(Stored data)
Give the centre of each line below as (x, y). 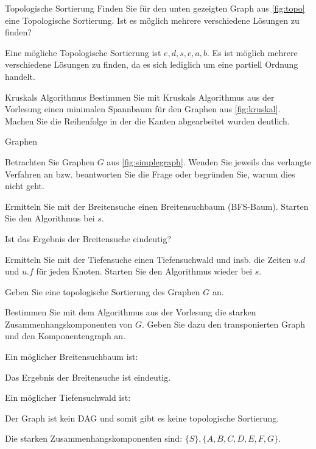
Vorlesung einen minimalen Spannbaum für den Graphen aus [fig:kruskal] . (143, 109)
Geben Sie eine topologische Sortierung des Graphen (103, 291)
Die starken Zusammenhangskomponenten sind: (94, 438)
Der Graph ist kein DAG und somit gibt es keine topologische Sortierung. (142, 418)
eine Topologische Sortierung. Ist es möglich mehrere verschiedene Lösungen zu (152, 20)
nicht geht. (25, 186)
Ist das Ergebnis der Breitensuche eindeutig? (88, 238)
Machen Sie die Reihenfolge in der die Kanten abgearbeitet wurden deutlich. (147, 120)
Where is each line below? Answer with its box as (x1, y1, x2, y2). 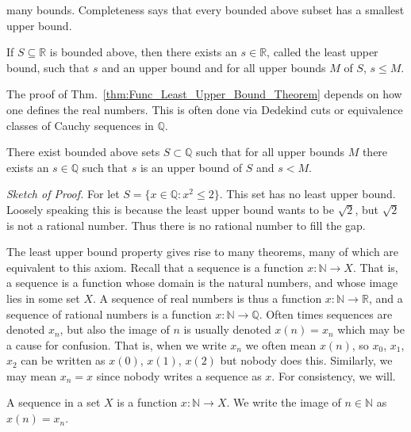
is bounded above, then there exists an (49, 44, 237, 60)
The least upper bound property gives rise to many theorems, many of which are (6, 243, 399, 260)
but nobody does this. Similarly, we (220, 352, 393, 369)
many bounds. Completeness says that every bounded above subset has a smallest (6, 2, 405, 17)
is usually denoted (183, 321, 271, 338)
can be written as (21, 352, 106, 369)
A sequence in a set (6, 394, 101, 411)
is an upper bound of (140, 159, 243, 175)
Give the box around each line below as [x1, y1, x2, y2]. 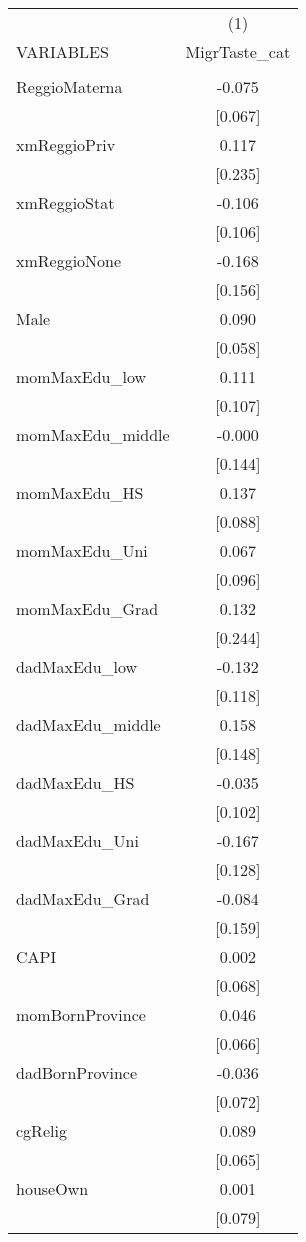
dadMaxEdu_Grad [16, 887, 150, 910]
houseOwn [16, 1177, 89, 1200]
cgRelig [16, 1119, 67, 1142]
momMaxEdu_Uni [16, 539, 148, 562]
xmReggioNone [16, 249, 122, 272]
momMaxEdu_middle [16, 423, 170, 446]
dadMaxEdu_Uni [16, 829, 139, 852]
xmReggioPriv [16, 133, 116, 156]
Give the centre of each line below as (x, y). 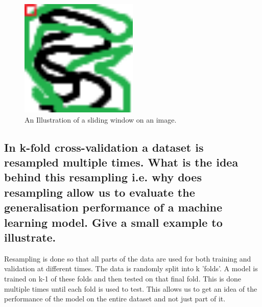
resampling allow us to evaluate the (100, 192)
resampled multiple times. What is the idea (121, 162)
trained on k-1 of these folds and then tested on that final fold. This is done (123, 278)
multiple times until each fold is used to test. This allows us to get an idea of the (131, 288)
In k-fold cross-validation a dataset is (104, 147)
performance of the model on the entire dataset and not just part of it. (115, 299)
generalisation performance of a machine (113, 207)
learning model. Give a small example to (113, 222)
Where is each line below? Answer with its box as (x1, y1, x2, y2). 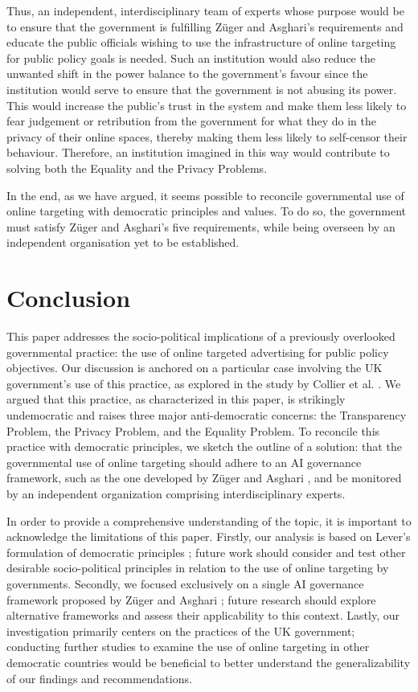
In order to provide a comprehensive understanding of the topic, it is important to (6, 512, 412, 529)
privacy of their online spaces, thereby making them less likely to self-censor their (6, 128, 408, 145)
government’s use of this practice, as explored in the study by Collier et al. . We (6, 375, 401, 391)
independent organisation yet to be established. (6, 234, 240, 251)
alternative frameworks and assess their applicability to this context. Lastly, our (6, 607, 400, 624)
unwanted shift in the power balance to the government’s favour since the (6, 65, 368, 82)
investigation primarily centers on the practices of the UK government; (6, 622, 355, 639)
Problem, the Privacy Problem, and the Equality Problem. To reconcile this (6, 422, 380, 439)
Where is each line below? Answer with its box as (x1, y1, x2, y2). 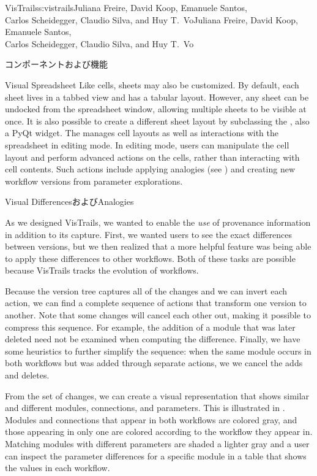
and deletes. (5, 369, 50, 382)
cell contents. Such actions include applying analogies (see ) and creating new (5, 163, 295, 175)
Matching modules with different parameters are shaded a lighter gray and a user (5, 437, 310, 450)
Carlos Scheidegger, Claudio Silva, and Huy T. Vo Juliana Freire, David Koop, (5, 13, 298, 26)
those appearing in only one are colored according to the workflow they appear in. (5, 425, 313, 438)
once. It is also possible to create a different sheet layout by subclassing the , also (5, 114, 310, 127)
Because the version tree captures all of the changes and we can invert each (5, 284, 288, 297)
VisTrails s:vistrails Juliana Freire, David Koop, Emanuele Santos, (5, 1, 247, 13)
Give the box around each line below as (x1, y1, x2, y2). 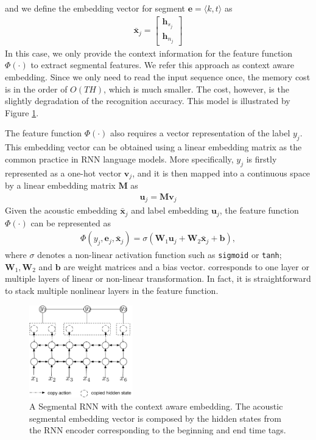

■ PROMPT
A verbatim copy of every record above is required, with all pictures omitted.

■ YOUR RESPONSE
Give the centre of each line below as (x, y). 
Vorlesung einen minimalen Spannbaum für den Graphen aus [fig:kruskal] . (143, 109)
Geben Sie eine topologische Sortierung des Graphen (103, 291)
Die starken Zusammenhangskomponenten sind: (94, 438)
Der Graph ist kein DAG und somit gibt es keine topologische Sortierung. (142, 418)
eine Topologische Sortierung. Ist es möglich mehrere verschiedene Lösungen zu (152, 20)
nicht geht. (25, 186)
Ist das Ergebnis der Breitensuche eindeutig? (88, 238)
Machen Sie die Reihenfolge in der die Kanten abgearbeitet wurden deutlich. (147, 120)
Where is each line below? Answer with its box as (x1, y1, x2, y2). 
is bounded above, then there exists an (49, 44, 237, 60)
The least upper bound property gives rise to many theorems, many of which are (6, 243, 399, 260)
but nobody does this. Similarly, we (220, 352, 393, 369)
many bounds. Completeness says that every bounded above subset has a smallest (6, 2, 405, 17)
is usually denoted (183, 321, 271, 338)
can be written as (21, 352, 106, 369)
A sequence in a set (6, 394, 101, 411)
is an upper bound of (140, 159, 243, 175)
Give the box around each line below as [x1, y1, x2, y2]. 
dadMaxEdu_Grad [16, 887, 150, 910]
houseOwn [16, 1177, 89, 1200]
cgRelig [16, 1119, 67, 1142]
momMaxEdu_Uni [16, 539, 148, 562]
xmReggioNone [16, 249, 122, 272]
momMaxEdu_middle [16, 423, 170, 446]
dadMaxEdu_Uni [16, 829, 139, 852]
xmReggioPriv [16, 133, 116, 156]
Give the centre of each line below as (x, y). 
resampling allow us to evaluate the (100, 192)
resampled multiple times. What is the idea (121, 162)
trained on k-1 of these folds and then tested on that final fold. This is done (123, 278)
multiple times until each fold is used to test. This allows us to get an idea of the (131, 288)
In k-fold cross-validation a dataset is (104, 147)
performance of the model on the entire dataset and not just part of it. (115, 299)
generalisation performance of a machine (113, 207)
learning model. Give a small example to (113, 222)
Where is each line below? Answer with its box as (x1, y1, x2, y2). 
In order to provide a comprehensive understanding of the topic, it is important to (6, 512, 412, 529)
privacy of their online spaces, thereby making them less likely to self-censor their (6, 128, 408, 145)
government’s use of this practice, as explored in the study by Collier et al. . We (6, 375, 401, 391)
independent organisation yet to be established. (6, 234, 240, 251)
alternative frameworks and assess their applicability to this context. Lastly, our (6, 607, 400, 624)
unwanted shift in the power balance to the government’s favour since the (6, 65, 368, 82)
investigation primarily centers on the practices of the UK government; (6, 622, 355, 639)
Problem, the Privacy Problem, and the Equality Problem. To reconcile this (6, 422, 380, 439)
Where is each line below? Answer with its box as (x1, y1, x2, y2). 
and deletes. (5, 369, 50, 382)
cell contents. Such actions include applying analogies (see ) and creating new (5, 163, 295, 175)
Matching modules with different parameters are shaded a lighter gray and a user (5, 437, 310, 450)
Carlos Scheidegger, Claudio Silva, and Huy T. Vo Juliana Freire, David Koop, (5, 13, 298, 26)
those appearing in only one are colored according to the workflow they appear in. (5, 425, 313, 438)
once. It is also possible to create a different sheet layout by subclassing the , also (5, 114, 310, 127)
Because the version tree captures all of the changes and we can invert each (5, 284, 288, 297)
VisTrails s:vistrails Juliana Freire, David Koop, Emanuele Santos, (5, 1, 247, 13)
Give the box around each line below as (x1, y1, x2, y2). 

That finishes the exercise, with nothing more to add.